余临乐闻言,缓缓扬起右臂,正欲号令候在殿门口的守军攻进来之时,一只箭矢从殿外飞进来,径直穿透了余临乐的右臂,一时间殿内尽是余临乐的哀嚎声。
    鲜血四处喷射的时间内,围着宣和殿的卫军脖子上,已经悄无声息间被架上了冰冷的刀。
    宁扶留身着难得一见的白衫进了大殿,全然不顾哀嚎中的余临乐,站到君蝉华面前:“魏侍郎托人传口信,说是宣和殿内有变,情急之下,宁某私自用了徐王兵符,将驻扎在清都城外的士兵召了进来,还请徐王饶恕宁某私调兵符之罪!”
    众臣见来人是君蝉华的人,毫不费力的解了眼前困局,纷纷松了一口气。
    君蝉华颇为欣慰的拍了拍他的肩膀:“宁先生此举简直是救了本王及众臣的性命,何罪之有?”

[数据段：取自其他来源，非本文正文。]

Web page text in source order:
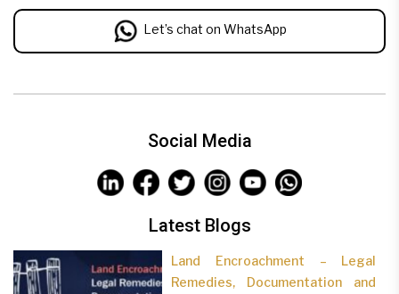
Let’s chat on WhatsApp
Social Media
Latest Blogs
Land Encroachment – Legal
Remedies, Documentation and

    宁扶留也不再多言,双手将兵符又送回了君蝉华的手里之后,便退到了一旁。
    皇帝在余临乐倒地哀嚎之时便已经心生绝望,见君蝉华收回兵符,不由得大声喊道:“好你个徐王!你竟然敢伪造兵符,还敢说你没有造反之心?”
    君蝉华一步一步踏上阶梯,走到慌乱无比的皇帝面前,面色沉痛道:“你到如今都不曾悔改?冉州兵符向来分主次,舒赫将军执次符,父皇执主符。这兵符,是父皇在我去天泽之时赠与我的。你身为父皇的儿子,竟然丧心病狂到弑父篡位,实在是天地不能容忍。我这个做弟弟的,也无法因你我手足之情,便放任你留在这龙椅上,胡作非为!”
    下一刻,殿内突然又喧哗了起来。余临乐趁众人不注意的空当,三两步跨上台阶,左手拔剑朝君蝉华狠狠刺去,一脸癫狂之色。宁扶留见状,飞身奔向君蝉华,指尖朝剑尖一拨,余临乐的剑便刺进了君蝉华身旁的皇帝,鲜血涌出,很快将明黄色的龙袍染成了血衣。

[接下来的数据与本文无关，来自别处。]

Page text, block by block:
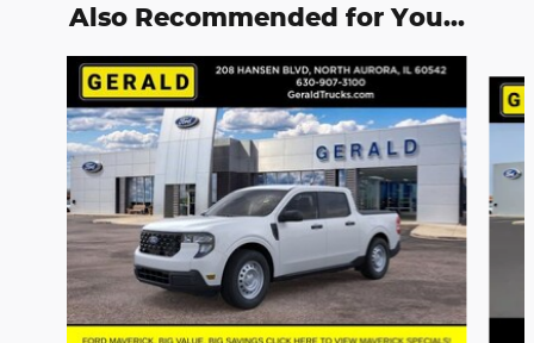
Also Recommended for You...
Slide 1 of 6
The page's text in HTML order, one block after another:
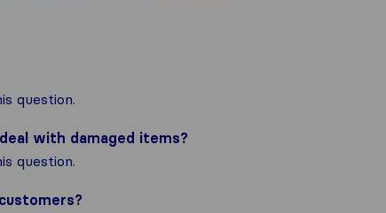
question.
with damaged items?
question.
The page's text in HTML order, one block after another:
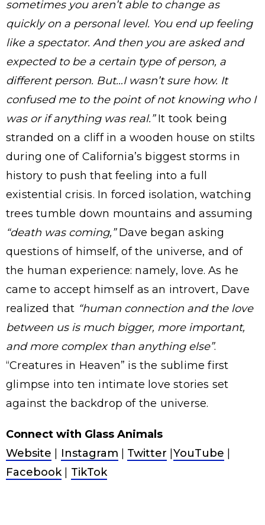
sometimes you aren’t able to change as
quickly on a personal level. You end up feeling
like a spectator. And then you are asked and
expected to be a certain type of person, a
different person. But…I wasn’t sure how. It
confused me to the point of not knowing who I
was or if anything was real.”It took being
stranded on a cliff in a wooden house on stilts
during one of California’s biggest storms in
history to push that feeling into a full
existential crisis. In forced isolation, watching
trees tumble down mountains and assuming
“death was coming,”Dave began asking
questions of himself, of the universe, and of
the human experience: namely, love. As he
came to accept himself as an introvert, Dave
realized that “human connection and the love
between us is much bigger, more important,
and more complex than anything else”.
“Creatures in Heaven” is the sublime first
glimpse into ten intimate love stories set
against the backdrop of the universe.
Connect with Glass Animals
Website
Instagram Twitter YouTube
Facebook| TikTok
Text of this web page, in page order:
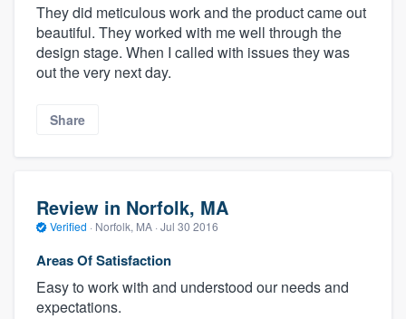
They did meticulous work and the product came out
beautiful. They worked with me well through the
design stage. When I called with issues they was
out the very next day.
Share
Review in Norfolk, MA
Verified · Norfolk, MA · Jul 30 2016
Areas Of Satisfaction
Easy to work with and understood our needs and
expectations.
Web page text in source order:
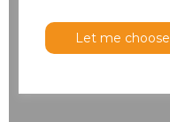
Let me choose

    皇帝倒下的时候,仍是一脸错愕,不明白为何那把剑径直刺进了自己的身子,然而一切疑惑,都再无任何意义。
    君蝉华一脸悲戚,蹲下身子凑近君席楼颤抖的嘴。“你杀了朕,你也不会好过。朕已经送了信鸽给融城的暗卫,想来你再过两天,就能收到洛清绾的死讯了吧,哈哈哈哈。朕死,也要个垫背的。”说到最后,声音一片阴狠。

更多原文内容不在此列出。